ハリソンはファンダルのバルハラ軍基地にいた。今朝までは別の街の基地にいたのだが、昨夜の事件を聞き駆けつけたのだ。<獣の盗賊>との関連はなかったがハリソンの勘が働いてのこと。運び込まれた軍兵の遺体を確かめる。聞いた通り見事に眉間を撃ち抜かれていた。安置所の近くでは親しかったであろう兵が沈み込んでいた。
「何か盗られた形跡はなく、物盗りではなさそうです」
「…彼は素行が悪かったらしいな?」
「はい、その…街で賭博や、独断に地代取りを行っていて…」
「恨まれてもおかしくないか」
「昨日も市場の者と揉めてたようです」
ハリソンは溜息を吐き、アイクの亡骸に布をかけ直してやった。
怨恨と思われる事件だったが、銃槍が眉間に一発のみで引っかかりを覚えた。ハリソンの知る<獣の盗賊>は射撃が上手い。他二人の遺体は剣によるものだが、こちらも急所の傷が多く腕が立つ者だと解る。

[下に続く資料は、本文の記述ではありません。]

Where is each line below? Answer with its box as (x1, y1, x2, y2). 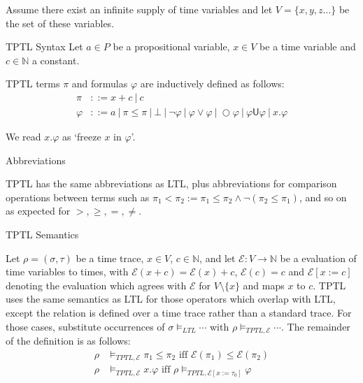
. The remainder (280, 319, 350, 333)
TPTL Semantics (6, 227, 79, 241)
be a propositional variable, (113, 39, 230, 54)
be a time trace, (76, 250, 144, 265)
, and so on (299, 189, 347, 204)
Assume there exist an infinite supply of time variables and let (6, 2, 273, 16)
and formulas (71, 76, 128, 91)
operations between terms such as (6, 189, 150, 204)
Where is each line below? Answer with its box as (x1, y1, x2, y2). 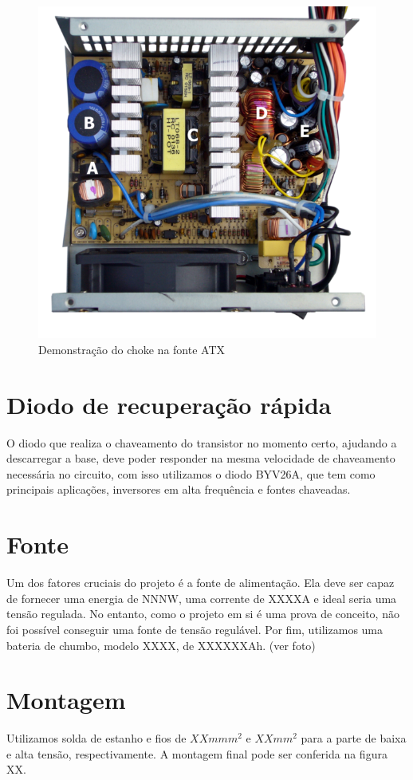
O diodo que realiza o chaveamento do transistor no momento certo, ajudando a (6, 434, 397, 451)
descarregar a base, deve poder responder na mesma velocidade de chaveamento (6, 450, 395, 467)
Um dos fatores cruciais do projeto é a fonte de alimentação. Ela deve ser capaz (6, 574, 395, 591)
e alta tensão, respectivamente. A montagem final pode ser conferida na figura (6, 745, 387, 762)
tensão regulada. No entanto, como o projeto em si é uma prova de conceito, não (6, 605, 399, 622)
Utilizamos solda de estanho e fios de (6, 730, 187, 747)
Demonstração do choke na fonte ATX (38, 341, 226, 357)
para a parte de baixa (301, 730, 407, 747)
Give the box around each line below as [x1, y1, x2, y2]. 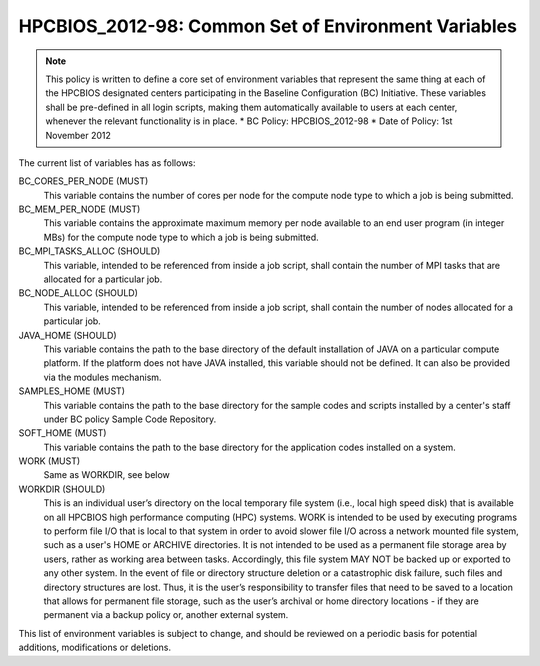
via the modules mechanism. [43, 371, 162, 383]
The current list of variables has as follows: [18, 156, 196, 169]
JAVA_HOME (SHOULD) [18, 329, 117, 341]
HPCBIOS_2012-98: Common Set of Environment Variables [18, 15, 517, 37]
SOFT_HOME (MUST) [18, 427, 107, 439]
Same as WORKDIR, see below [43, 469, 170, 481]
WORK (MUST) [18, 455, 81, 467]
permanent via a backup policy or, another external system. [43, 609, 289, 621]
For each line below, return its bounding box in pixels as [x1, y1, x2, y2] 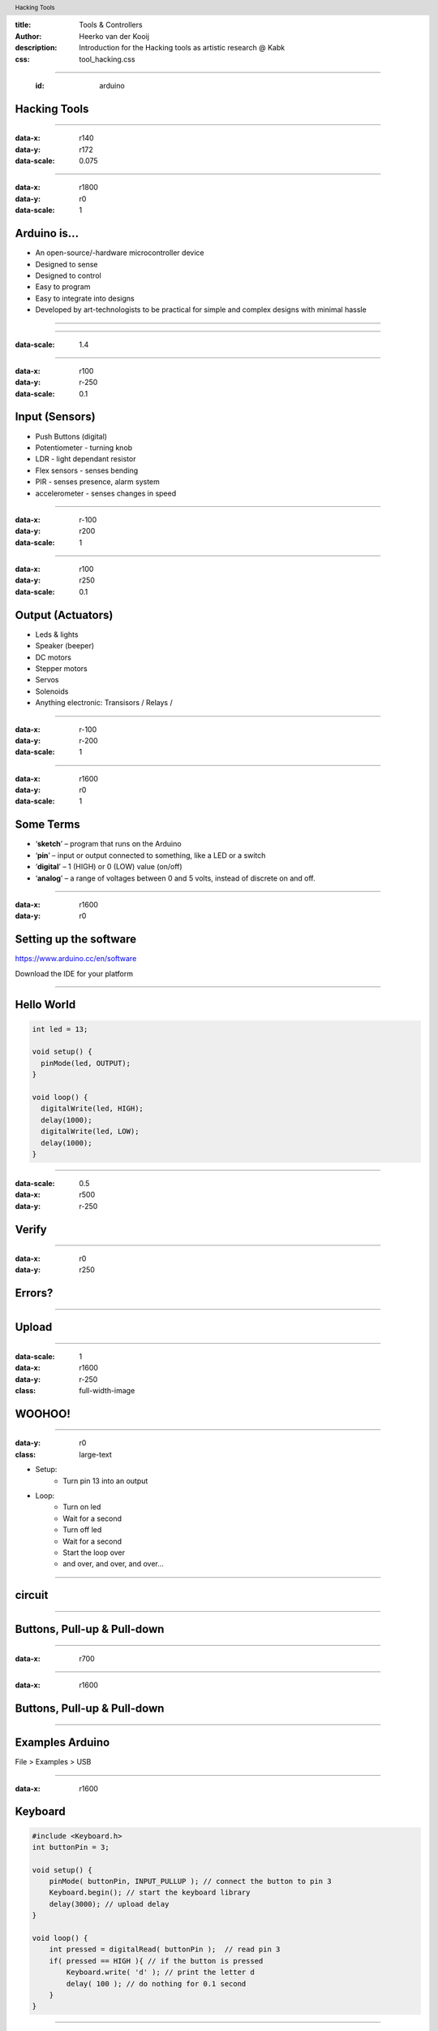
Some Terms [15, 817, 80, 832]
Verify [15, 1223, 48, 1236]
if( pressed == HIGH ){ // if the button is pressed [49, 1956, 264, 1965]
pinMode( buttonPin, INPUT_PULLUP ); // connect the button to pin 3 [49, 1877, 332, 1886]
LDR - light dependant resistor [35, 454, 136, 464]
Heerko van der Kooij [79, 31, 150, 41]
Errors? [15, 1286, 54, 1300]
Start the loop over [62, 1548, 126, 1557]
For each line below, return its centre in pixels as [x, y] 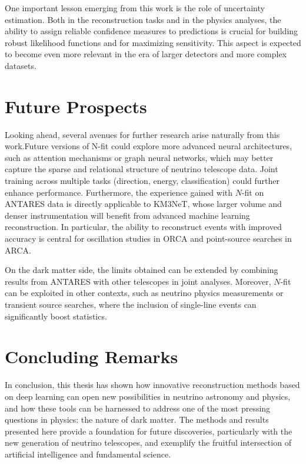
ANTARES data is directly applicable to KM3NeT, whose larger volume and [143, 204]
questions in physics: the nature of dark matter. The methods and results [137, 419]
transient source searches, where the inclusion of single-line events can [131, 304]
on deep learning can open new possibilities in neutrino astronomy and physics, [148, 396]
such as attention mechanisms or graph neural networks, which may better [139, 157]
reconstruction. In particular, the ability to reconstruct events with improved [143, 227]
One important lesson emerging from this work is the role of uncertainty [135, 8]
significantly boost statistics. [56, 316]
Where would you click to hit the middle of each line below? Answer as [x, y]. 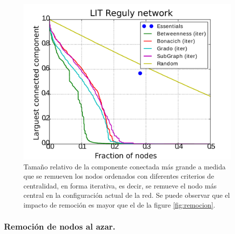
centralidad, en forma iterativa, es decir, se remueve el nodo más [120, 185]
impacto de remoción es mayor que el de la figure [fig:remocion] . [119, 204]
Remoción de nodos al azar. [60, 226]
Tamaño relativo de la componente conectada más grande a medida [125, 166]
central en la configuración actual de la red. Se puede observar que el [127, 195]
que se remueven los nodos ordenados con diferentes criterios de [119, 176]
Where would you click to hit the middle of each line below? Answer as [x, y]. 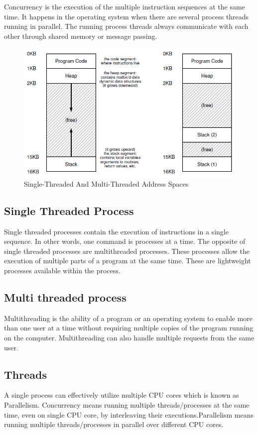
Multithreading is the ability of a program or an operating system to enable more [129, 318]
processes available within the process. [62, 271]
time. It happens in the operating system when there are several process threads [127, 16]
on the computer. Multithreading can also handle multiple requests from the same [129, 338]
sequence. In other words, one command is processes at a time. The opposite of [125, 241]
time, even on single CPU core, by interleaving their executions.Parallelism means [129, 414]
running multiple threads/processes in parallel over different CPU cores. [114, 424]
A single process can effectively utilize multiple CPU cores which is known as [122, 395]
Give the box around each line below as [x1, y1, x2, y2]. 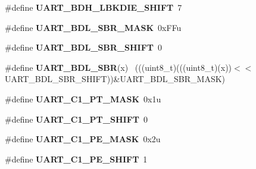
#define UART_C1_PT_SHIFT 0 [5, 112, 148, 125]
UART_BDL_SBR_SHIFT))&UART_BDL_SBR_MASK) [5, 73, 226, 85]
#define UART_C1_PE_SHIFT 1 [5, 152, 148, 165]
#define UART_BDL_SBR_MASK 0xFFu [5, 21, 182, 33]
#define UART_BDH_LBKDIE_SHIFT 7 [5, 1, 182, 13]
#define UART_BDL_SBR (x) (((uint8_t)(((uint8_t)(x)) [5, 61, 232, 73]
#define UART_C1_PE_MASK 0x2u [5, 133, 161, 145]
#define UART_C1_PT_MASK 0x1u [5, 92, 161, 105]
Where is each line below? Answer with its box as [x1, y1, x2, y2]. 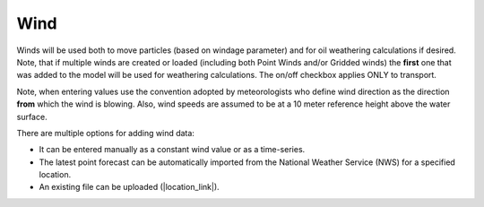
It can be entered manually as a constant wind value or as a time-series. [39, 144, 306, 155]
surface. [16, 111, 48, 122]
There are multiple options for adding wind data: [16, 127, 194, 138]
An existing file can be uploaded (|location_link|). [39, 182, 220, 193]
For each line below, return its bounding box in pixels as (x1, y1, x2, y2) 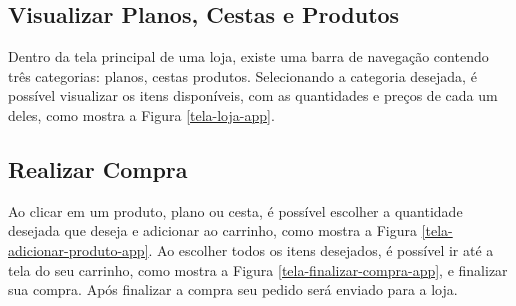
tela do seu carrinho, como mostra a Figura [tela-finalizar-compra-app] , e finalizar (8, 259, 508, 280)
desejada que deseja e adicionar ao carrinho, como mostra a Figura (8, 220, 417, 241)
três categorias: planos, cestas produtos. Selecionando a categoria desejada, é (8, 65, 477, 86)
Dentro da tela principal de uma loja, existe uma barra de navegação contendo (8, 46, 489, 67)
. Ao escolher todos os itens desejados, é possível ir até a (148, 239, 494, 260)
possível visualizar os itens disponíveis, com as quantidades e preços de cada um (8, 85, 498, 106)
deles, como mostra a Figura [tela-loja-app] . (8, 104, 275, 125)
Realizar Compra (8, 153, 188, 184)
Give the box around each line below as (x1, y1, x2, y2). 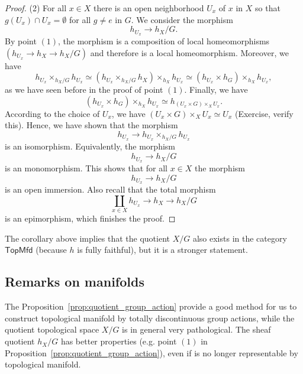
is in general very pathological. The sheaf (122, 323, 271, 336)
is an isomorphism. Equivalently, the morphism (5, 140, 175, 152)
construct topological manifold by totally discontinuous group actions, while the (5, 311, 295, 324)
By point (5, 35, 37, 47)
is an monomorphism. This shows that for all (5, 161, 168, 174)
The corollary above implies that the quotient (5, 232, 170, 244)
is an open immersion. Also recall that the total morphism (5, 183, 216, 196)
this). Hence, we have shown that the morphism (5, 119, 178, 131)
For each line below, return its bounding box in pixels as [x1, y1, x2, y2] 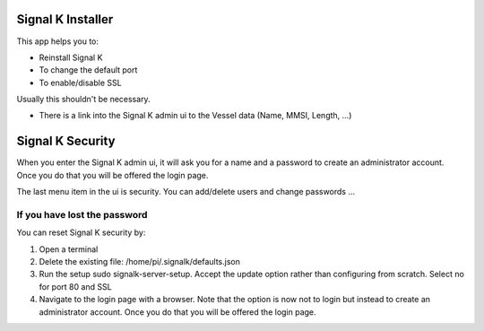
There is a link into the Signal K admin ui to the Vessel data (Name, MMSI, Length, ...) [39, 110, 352, 121]
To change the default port [39, 65, 138, 75]
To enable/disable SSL [39, 77, 122, 88]
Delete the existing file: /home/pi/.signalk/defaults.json [39, 257, 241, 267]
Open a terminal [39, 243, 99, 255]
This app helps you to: [16, 36, 99, 47]
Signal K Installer [16, 12, 114, 27]
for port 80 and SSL [39, 281, 112, 292]
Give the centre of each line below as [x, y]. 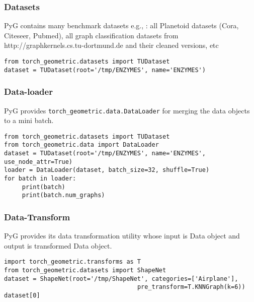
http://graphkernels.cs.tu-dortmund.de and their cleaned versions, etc [111, 45]
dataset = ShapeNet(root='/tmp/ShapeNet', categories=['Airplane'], [121, 279]
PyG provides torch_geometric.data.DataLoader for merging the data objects [127, 110]
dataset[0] [22, 296]
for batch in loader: [40, 179]
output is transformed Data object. [58, 245]
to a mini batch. [29, 120]
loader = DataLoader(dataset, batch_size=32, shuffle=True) [107, 170]
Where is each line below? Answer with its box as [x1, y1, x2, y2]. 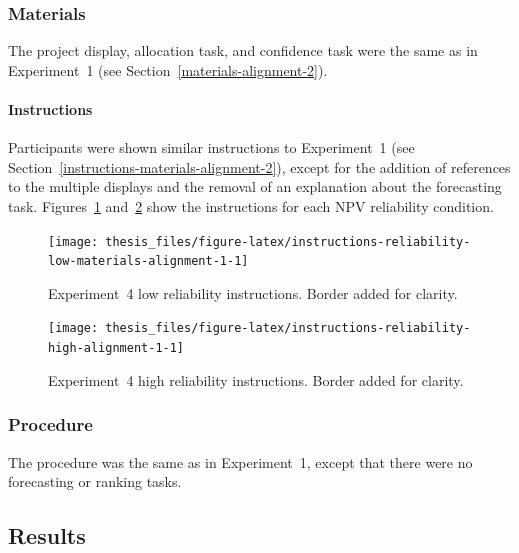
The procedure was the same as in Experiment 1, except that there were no [8, 451, 473, 472]
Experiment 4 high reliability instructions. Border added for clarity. [48, 369, 464, 390]
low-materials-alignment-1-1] [48, 254, 249, 269]
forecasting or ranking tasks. [8, 471, 182, 492]
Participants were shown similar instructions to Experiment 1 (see [8, 137, 415, 158]
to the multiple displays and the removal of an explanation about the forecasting [8, 176, 502, 197]
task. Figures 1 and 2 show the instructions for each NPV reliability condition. [8, 195, 494, 216]
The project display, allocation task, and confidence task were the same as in [8, 40, 478, 61]
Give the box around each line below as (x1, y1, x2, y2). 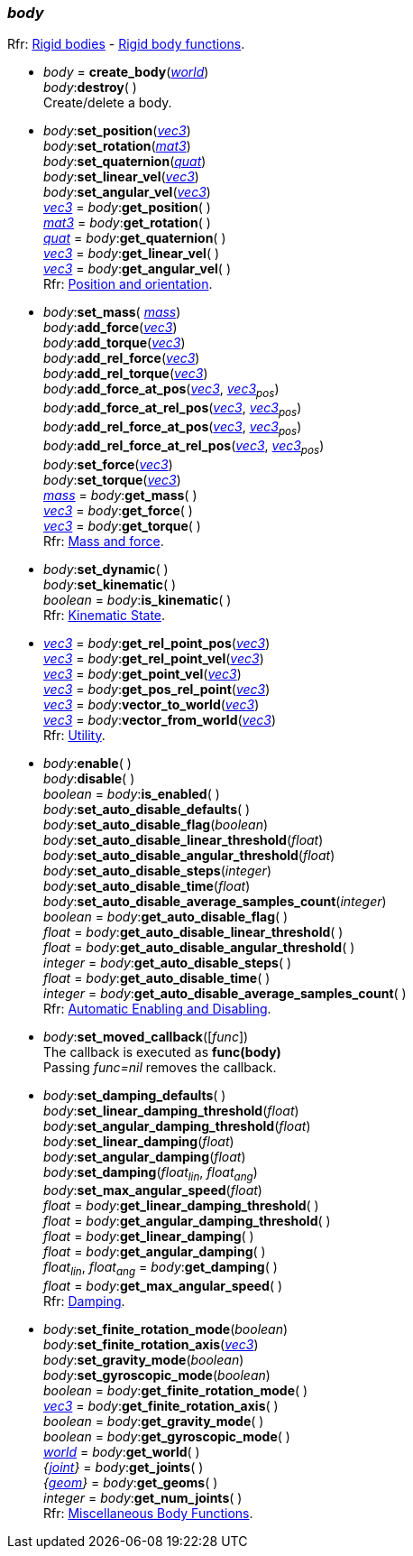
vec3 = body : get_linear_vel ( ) (43, 245, 220, 262)
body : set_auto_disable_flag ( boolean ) (43, 816, 269, 832)
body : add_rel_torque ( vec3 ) (43, 366, 208, 382)
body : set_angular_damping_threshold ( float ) (43, 1117, 311, 1134)
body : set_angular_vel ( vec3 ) (43, 184, 211, 200)
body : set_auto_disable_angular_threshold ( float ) (43, 847, 335, 863)
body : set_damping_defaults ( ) (43, 1087, 226, 1103)
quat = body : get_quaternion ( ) (43, 230, 226, 246)
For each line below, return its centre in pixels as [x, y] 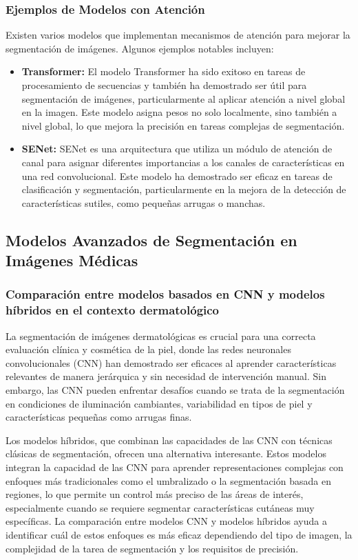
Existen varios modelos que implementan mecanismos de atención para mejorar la [178, 35]
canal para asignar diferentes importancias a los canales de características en [183, 162]
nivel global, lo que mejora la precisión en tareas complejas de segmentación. [183, 125]
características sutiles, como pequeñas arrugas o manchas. [144, 202]
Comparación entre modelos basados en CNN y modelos [165, 294]
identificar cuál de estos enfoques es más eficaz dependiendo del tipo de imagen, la [179, 534]
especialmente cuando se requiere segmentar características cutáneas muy [160, 507]
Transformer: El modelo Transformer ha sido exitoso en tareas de [164, 71]
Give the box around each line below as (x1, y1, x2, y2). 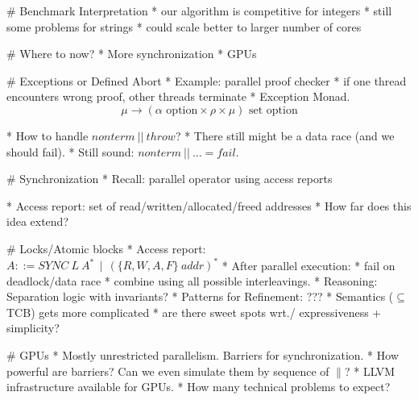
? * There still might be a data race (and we (175, 127, 395, 144)
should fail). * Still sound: (6, 143, 135, 160)
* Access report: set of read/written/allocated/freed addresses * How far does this (6, 197, 412, 214)
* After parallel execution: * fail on (221, 256, 395, 273)
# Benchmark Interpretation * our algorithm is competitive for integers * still (6, 2, 392, 19)
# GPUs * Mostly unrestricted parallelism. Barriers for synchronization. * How (6, 347, 399, 363)
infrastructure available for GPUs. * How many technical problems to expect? (6, 378, 391, 395)
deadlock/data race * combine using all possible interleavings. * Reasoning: (6, 272, 378, 289)
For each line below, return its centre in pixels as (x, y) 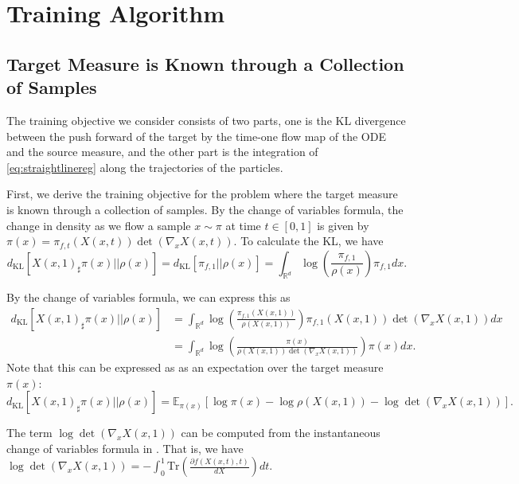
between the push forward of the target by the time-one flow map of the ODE (196, 136)
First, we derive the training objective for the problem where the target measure (202, 194)
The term (29, 433)
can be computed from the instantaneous (281, 433)
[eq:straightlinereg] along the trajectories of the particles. (145, 167)
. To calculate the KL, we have (308, 241)
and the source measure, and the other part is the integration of (162, 152)
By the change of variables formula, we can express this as (148, 297)
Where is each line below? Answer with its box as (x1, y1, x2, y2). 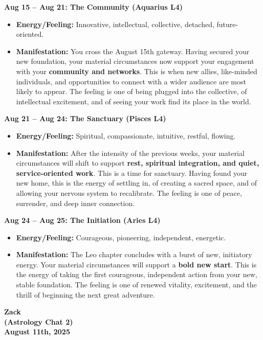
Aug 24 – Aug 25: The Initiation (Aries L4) (4, 215, 161, 225)
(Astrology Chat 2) (4, 316, 73, 327)
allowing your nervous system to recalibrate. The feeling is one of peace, (16, 187, 242, 198)
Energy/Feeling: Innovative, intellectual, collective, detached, (16, 18, 214, 29)
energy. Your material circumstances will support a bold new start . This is (16, 259, 257, 269)
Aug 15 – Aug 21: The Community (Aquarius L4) (4, 2, 183, 12)
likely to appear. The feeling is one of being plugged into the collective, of (16, 86, 247, 97)
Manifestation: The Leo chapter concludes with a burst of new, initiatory (16, 249, 252, 260)
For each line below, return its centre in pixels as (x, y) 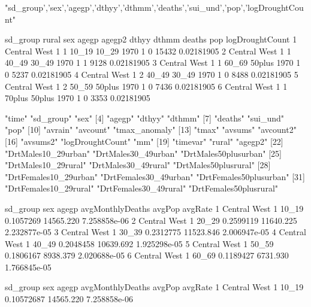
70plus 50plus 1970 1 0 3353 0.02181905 (78, 98)
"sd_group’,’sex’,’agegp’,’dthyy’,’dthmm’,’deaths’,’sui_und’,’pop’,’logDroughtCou (154, 7)
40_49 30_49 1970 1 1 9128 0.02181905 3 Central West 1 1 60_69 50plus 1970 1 (153, 63)
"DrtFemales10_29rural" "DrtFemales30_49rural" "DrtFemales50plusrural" (142, 188)
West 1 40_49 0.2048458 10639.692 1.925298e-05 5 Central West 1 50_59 (139, 243)
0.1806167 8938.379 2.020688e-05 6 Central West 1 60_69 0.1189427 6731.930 (147, 255)
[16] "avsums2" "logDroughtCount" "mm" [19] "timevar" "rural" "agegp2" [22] (144, 141)
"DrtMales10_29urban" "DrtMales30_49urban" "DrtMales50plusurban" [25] (143, 153)
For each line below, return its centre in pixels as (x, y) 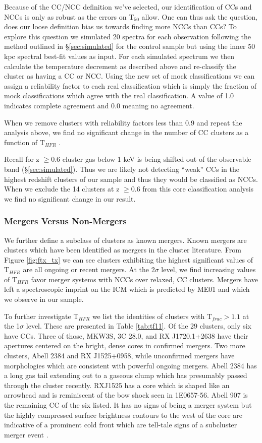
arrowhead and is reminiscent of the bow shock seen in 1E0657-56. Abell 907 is (126, 395)
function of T (24, 142)
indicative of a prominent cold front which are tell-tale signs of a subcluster (121, 425)
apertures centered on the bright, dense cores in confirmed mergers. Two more (125, 345)
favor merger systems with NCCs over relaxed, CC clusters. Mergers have (144, 279)
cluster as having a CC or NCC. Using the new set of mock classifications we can (129, 76)
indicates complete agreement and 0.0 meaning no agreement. (99, 105)
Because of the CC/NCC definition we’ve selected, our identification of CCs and (128, 7)

この街での捜査をどうするか悩んでいると、別の部下が報せを持って駆けつけた。
「例の隊長が向かってるようです」
「思ったより早いな」
「上からの命令ですけど…本当にいいんですか?<獣の盗賊>のことは、ハリソンさんが一番わかってるのに」
「仕方ないさ、命令だからな」
つい愚痴をこぼす軍兵にハリソンは苦笑いする。報せは捜索隊の新しい隊長が間もなく合流するという内容だった。報せを最後まで読み、ハリソンは新しい紙とペンを借りて何やら書きはじめる。
「うちの統括のことだから、また貴族上がりじゃないか?」
「北から異動してきたんだと。逆にとんでもなく血生臭い奴だったりして」
「北はお堅い上に内乱ばっかだしなぁ、嫌になったんだろ?」
「お前らうるさいぞ。会ったこともないのに、好き勝手言うんじゃない」
まだ見ぬ隊長を妄想しお喋りする部下達に、ハリソンは呆れつつも叱り紙を渡す。
「新しい隊長はミチェルブルクにいるらしい。そっちで合流だ」
報せの紙を伝書鳩に託し、捜索隊はミチェルブルクへ向かった。